This post will be a quick introduction to using H2O through R. H2O is a platform for machine learning; it is distributed which means it can use all the cores in your computer offering parallelisation out of the box. You can also hook it up to already set up Hadoop or Spark clusters. It is also supposed to be industrial scale and able to cope with large amounts of data.

You can install H2O from CRAN in the usual way using install.packages(). Once you load the package you can initialise a cluster using the h2o.init() command.

require(h2o)
h2o.init()

##  Connection successful!
## 
## R is connected to the H2O cluster: 
##     H2O cluster uptime:         2 hours 17 minutes 
##     H2O cluster timezone:       Europe/London 
##     H2O data parsing timezone:  UTC 
##     H2O cluster version:        3.30.0.1 
##     H2O cluster version age:    2 months and 10 days  
##     H2O cluster name:           H2O_started_from_R_victor.enciso_ird509 
##     H2O cluster total nodes:    1 
##     H2O cluster total memory:   3.26 GB 
##     H2O cluster total cores:    4 
##     H2O cluster allowed cores:  4 
##     H2O cluster healthy:        TRUE 
##     H2O Connection ip:          localhost 
##     H2O Connection port:        54321 
##     H2O Connection proxy:       NA 
##     H2O Internal Security:      FALSE 
##     H2O API Extensions:         Amazon S3, Algos, AutoML, Core V3, TargetEncoder, Core V4 
##     R Version:                  R version 4.0.0 (2020-04-24)

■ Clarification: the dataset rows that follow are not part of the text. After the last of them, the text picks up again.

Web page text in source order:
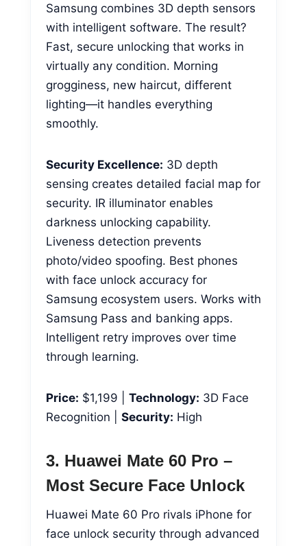
Samsung combines 3D depth sensors
with intelligent software. The result?
Fast, secure unlocking that works in
virtually any condition. Morning
grogginess, new haircut, different
lighting—it handles everything
smoothly.
Security Excellence: 3D depth
sensing creates detailed facial map for
security. IR illuminator enables
darkness unlocking capability.
Liveness detection prevents
photo/video spoofing. Best phones
with face unlock accuracy for
Samsung ecosystem users. Works with
Samsung Pass and banking apps.
Intelligent retry improves over time
through learning.
Price: $1,199 | Technology: 3D Face
Recognition | Security: High
3. Huawei Mate 60 Pro –
Most Secure Face Unlock
Huawei Mate 60 Pro rivals iPhone for
face unlock security through advanced
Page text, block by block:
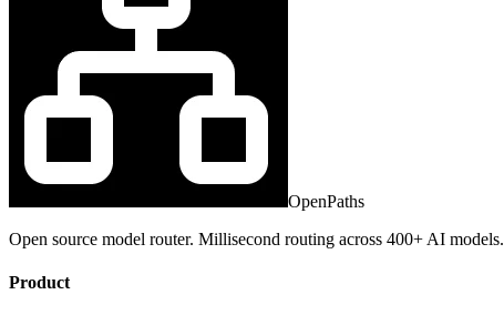
OpenPaths
Open source model router. Millisecond routing across 400+ AI models.
Product

You will get some detail about your cluster as above.

I’ve got a prepared data set that I can load in and start playing around with.

The dataset has 10,000 rows. Using H2O with such a small dataset might be overkill but I just want to illustrate the basics of how it works.

dim(mwTrainSet)

## [1] 10000    28

I preprocess the data using the recipes package as in my xgboost post.

myRecipe<- recipes::recipe(outcome ~ ., data=mwTrainSet) %>% 
  recipes::step_mutate(os = as.factor(os)) %>%
  recipes::step_mutate(ob = as.factor(ob)) %>%
  step_rm(id) %>%
  step_mutate(w50s = ifelse(ds<=0.5,'TRUE','FALSE')) %>%
  prep()

proc_mwTrainSet <- myRecipe %>% bake(mwTrainSet)
proc_mwTestSet <- myRecipe %>% bake(mwTestSet)

Also, I get the names of the predictors in an array which will be used as input when the model is constructed.

predictors <- setdiff(colnames(proc_mwTrainSet), c("outcome"))

The training dataset needs to be converted into an H2O dataset so it can be passed to the model.

train.h2o <- as.h2o(proc_mwTrainSet, destination_frame = "train.h2o")
test.h2o <- as.h2o(proc_mwTestSet, destination_frame = "test.h2o")

Actually, all the preprocessing can be done using H2O specific commands rather than R commands. This will become necessary if your dataset becomes larger.

I’m going to fit a gradient boosted tree model to the dataset. Originally I wanted to use xgboost here but I later discovered that H2O doesn’t support it on Windows. However, if you’re running Linux or OS X then you’re in luck. If you’re set on using it on Windows one solution could be to create a Linux VM.

I specify the gbm model with some parameters I used when I trained the same dataset using xgboost with the rationale that they should translate reasonably well. Note that I’m doing 5-fold cross-validation through the nfolds parameter, I’m building 1000 trees and setting a stopping parameter.

gbm <- h2o.gbm(x = predictors, y = "outcome", training_frame = train.h2o,
               ntrees=1000, nfolds = 5 ,max_depth = 6, learn_rate = 0.01
               ,min_rows = 5, col_sample_rate = 0.8 ,sample_rate = 0.75
               ,stopping_rounds = 25, seed=2020)

When the cluster is initialised you also get access to a web-based UI. This UI can be accessed locally through a web browser on http://localhost:54321/. In theory you can do all your analysis and build all your models directly in the UI if you want without interacting with R at all.

Having the UI is handy to get a quick view of your model results without running any more commands.

Finally, we can feed new data into the model to get predictions.

pred<-h2o.predict(object = gbm , newdata=test.h2o)

kablify(head(pred,5))

I don’t actually know the labels of my test set but if I did I could use the following to get the performance in the test set

h2o.performance(model = gbm, newdata = test.h2o)

Once all the work is done we shut down the cluster

h2o.shutdown()

## Are you sure you want to shutdown the H2O instance running at http://localhost:54321/ (Y/N)?

That will do for now. This was a very light introduction into H2O, one more tool to be aware of if you work with machine learning.